_PROVIDED DATA_:
^^^^

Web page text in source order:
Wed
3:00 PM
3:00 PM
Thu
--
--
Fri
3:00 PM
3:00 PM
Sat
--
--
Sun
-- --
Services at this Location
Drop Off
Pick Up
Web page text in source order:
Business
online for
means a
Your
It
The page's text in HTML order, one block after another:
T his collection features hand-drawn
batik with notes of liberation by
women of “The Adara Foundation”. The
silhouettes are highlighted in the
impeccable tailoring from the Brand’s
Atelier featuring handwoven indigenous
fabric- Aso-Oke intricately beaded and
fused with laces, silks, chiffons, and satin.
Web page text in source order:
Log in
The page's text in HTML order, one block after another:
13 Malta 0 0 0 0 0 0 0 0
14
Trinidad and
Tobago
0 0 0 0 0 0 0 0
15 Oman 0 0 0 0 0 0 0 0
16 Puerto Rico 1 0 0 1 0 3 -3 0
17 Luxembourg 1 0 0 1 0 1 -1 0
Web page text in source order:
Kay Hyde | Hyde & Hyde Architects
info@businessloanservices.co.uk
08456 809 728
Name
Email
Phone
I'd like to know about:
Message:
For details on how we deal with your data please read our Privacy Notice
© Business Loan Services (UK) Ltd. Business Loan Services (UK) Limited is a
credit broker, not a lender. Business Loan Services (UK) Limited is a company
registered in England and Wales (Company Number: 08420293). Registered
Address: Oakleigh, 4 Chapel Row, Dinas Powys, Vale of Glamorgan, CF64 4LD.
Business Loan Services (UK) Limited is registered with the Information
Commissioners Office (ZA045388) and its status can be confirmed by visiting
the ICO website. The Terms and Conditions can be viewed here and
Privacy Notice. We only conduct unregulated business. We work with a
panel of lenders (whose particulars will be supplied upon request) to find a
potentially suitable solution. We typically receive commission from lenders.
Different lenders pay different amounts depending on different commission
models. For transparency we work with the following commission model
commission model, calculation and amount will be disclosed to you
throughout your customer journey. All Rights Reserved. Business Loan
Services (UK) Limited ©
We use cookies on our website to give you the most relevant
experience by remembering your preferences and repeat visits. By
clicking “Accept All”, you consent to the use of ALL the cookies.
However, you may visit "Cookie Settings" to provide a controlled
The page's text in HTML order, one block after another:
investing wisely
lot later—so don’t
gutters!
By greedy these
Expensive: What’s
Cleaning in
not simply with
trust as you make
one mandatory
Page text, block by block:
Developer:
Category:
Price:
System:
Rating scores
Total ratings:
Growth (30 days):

^^^^

_DIRECTIONS FOR THIS TASK_: Keeping every word and mark as it is, print the entries above.

_OUTPUT OF THE EXERCISE_:
Web page text in source order:
Wed
3:00 PM
3:00 PM
Thu
--
--
Fri
3:00 PM
3:00 PM
Sat
--
--
Sun
-- --
Services at this Location
Drop Off
Pick Up
Web page text in source order:
Business
online for
means a
Your
It
The page's text in HTML order, one block after another:
T his collection features hand-drawn
batik with notes of liberation by
women of “The Adara Foundation”. The
silhouettes are highlighted in the
impeccable tailoring from the Brand’s
Atelier featuring handwoven indigenous
fabric- Aso-Oke intricately beaded and
fused with laces, silks, chiffons, and satin.
Web page text in source order:
Log in
The page's text in HTML order, one block after another:
13 Malta 0 0 0 0 0 0 0 0
14
Trinidad and
Tobago
0 0 0 0 0 0 0 0
15 Oman 0 0 0 0 0 0 0 0
16 Puerto Rico 1 0 0 1 0 3 -3 0
17 Luxembourg 1 0 0 1 0 1 -1 0
Web page text in source order:
Kay Hyde | Hyde & Hyde Architects
info@businessloanservices.co.uk
08456 809 728
Name
Email
Phone
I'd like to know about:
Message:
For details on how we deal with your data please read our Privacy Notice
© Business Loan Services (UK) Ltd. Business Loan Services (UK) Limited is a
credit broker, not a lender. Business Loan Services (UK) Limited is a company
registered in England and Wales (Company Number: 08420293). Registered
Address: Oakleigh, 4 Chapel Row, Dinas Powys, Vale of Glamorgan, CF64 4LD.
Business Loan Services (UK) Limited is registered with the Information
Commissioners Office (ZA045388) and its status can be confirmed by visiting
the ICO website. The Terms and Conditions can be viewed here and
Privacy Notice. We only conduct unregulated business. We work with a
panel of lenders (whose particulars will be supplied upon request) to find a
potentially suitable solution. We typically receive commission from lenders.
Different lenders pay different amounts depending on different commission
models. For transparency we work with the following commission model
commission model, calculation and amount will be disclosed to you
throughout your customer journey. All Rights Reserved. Business Loan
Services (UK) Limited ©
We use cookies on our website to give you the most relevant
experience by remembering your preferences and repeat visits. By
clicking “Accept All”, you consent to the use of ALL the cookies.
However, you may visit "Cookie Settings" to provide a controlled
The page's text in HTML order, one block after another:
investing wisely
lot later—so don’t
gutters!
By greedy these
Expensive: What’s
Cleaning in
not simply with
trust as you make
one mandatory
Page text, block by block:
Developer:
Category:
Price:
System:
Rating scores
Total ratings:
Growth (30 days):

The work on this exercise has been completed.